Since then, I've been influenced by Brad Warner, Ken Wilber (wow, I typed those two names one after the other and my computer didn't burst into flames!)...I had a bit of a Zen revival when I started listening to an audiobook by Steve Hagen...but before that, I actually got into a totally misguided entanglement with Holosync and binaural beat entrainment stuff. I kept reading...I sat intermittently...sometimes the spaces between sittings would be months.

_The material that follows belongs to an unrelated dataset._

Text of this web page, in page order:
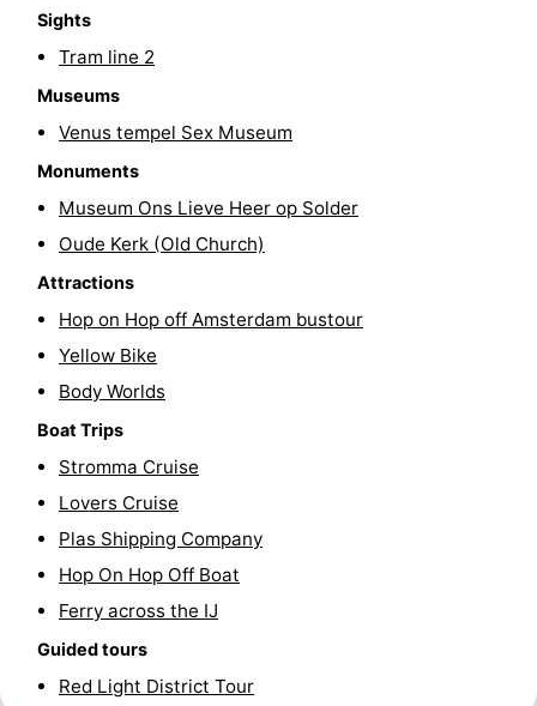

Of course, now I'm influenced pretty heavily by this place - but it fits in well with Hagen and some of the other stuff I'd read and some of the other places I'd sit. I just could never really fit in at any of the Sangha's I'd attempted to connect with in the past...part of the problem was how unstable my material situation was. I kept getting sucked back to Iron Mountain, MI - where there are no Zen centers. It's taken a long time for me to get off the ground and get the sort of stability where committing to a Sangha was really possible.

So yeah...'Beyond the Occult' got me started...then Benjamin Hoff's stuff, then Trungpa, the Beats, Hagen, Thannissaro Bhikku, Ken Wilber (actually, Wilber's had a lot of influence on my entire orientation to everything - and also helped me reconcile with people from other mystic/meditative traditions). I'm missing some stuff here, but it's still a really sparse list. In a lot of ways though, I think I'd have been a lot better off with fewer books and ONE really good teacher/sangha.